[Data extracted from a collection]
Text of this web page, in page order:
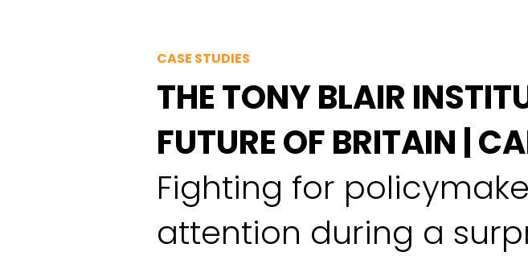
CASE STUDIES
THE TONY BLAIR
FUTURE OF BRITAIN |
Fighting for
attention during a
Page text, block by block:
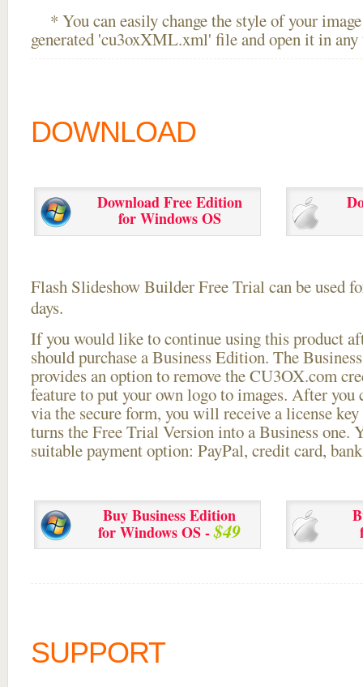
* You can easily change the style of your
generated 'cu3oxXML.xml' file and open it in
DOWNLOAD
Download Free Edition
for Windows OS
Flash Slideshow Builder Free Trial can be used
days.
If you would like to continue using thisproduct
should purchase a Business Edition. The
provides an option to remove the CU3OX.com
feature to put your own logo to images. After you
via the secure form, you will receive a license
turns the Free Trial Version into a Business one.
suitable payment option: PayPal, credit card,
Buy Business Edition
for Windows OS -$49
SUPPORT
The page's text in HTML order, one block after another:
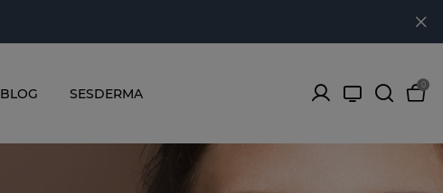
BLOG SESDERMA
0
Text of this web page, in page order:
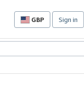
GBP
Site
preferences
Sign in
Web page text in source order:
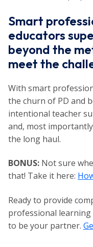
Smart
educators
beyond the
meet the
With smart
the churn of PD and
intentional teacher
and, most
the long haul.
BONUS: Not sure
that! Take it here:
Ready to provide
professional learning
to be your partner.
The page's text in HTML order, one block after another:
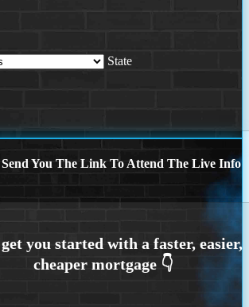
State
You The Link To Attend The Live Info

**Activity**
Give back the entries verbatim. Do not include any picture.

**Task solution**
Text of this web page, in page order:
CASE STUDIES
THE TONY BLAIR
FUTURE OF BRITAIN |
Fighting for
attention during a
Page text, block by block:
* You can easily change the style of your
generated 'cu3oxXML.xml' file and open it in
DOWNLOAD
Download Free Edition
for Windows OS
Flash Slideshow Builder Free Trial can be used
days.
If you would like to continue using thisproduct
should purchase a Business Edition. The
provides an option to remove the CU3OX.com
feature to put your own logo to images. After you
via the secure form, you will receive a license
turns the Free Trial Version into a Business one.
suitable payment option: PayPal, credit card,
Buy Business Edition
for Windows OS -$49
SUPPORT
The page's text in HTML order, one block after another:
BLOG SESDERMA
0
Text of this web page, in page order:
GBP
Site
preferences
Sign in
Web page text in source order:
Smart
educators
beyond the
meet the
With smart
the churn of PD and
intentional teacher
and, most
the long haul.
BONUS: Not sure
that! Take it here:
Ready to provide
professional learning
to be your partner.
The page's text in HTML order, one block after another:
State
You The Link To Attend The Live Info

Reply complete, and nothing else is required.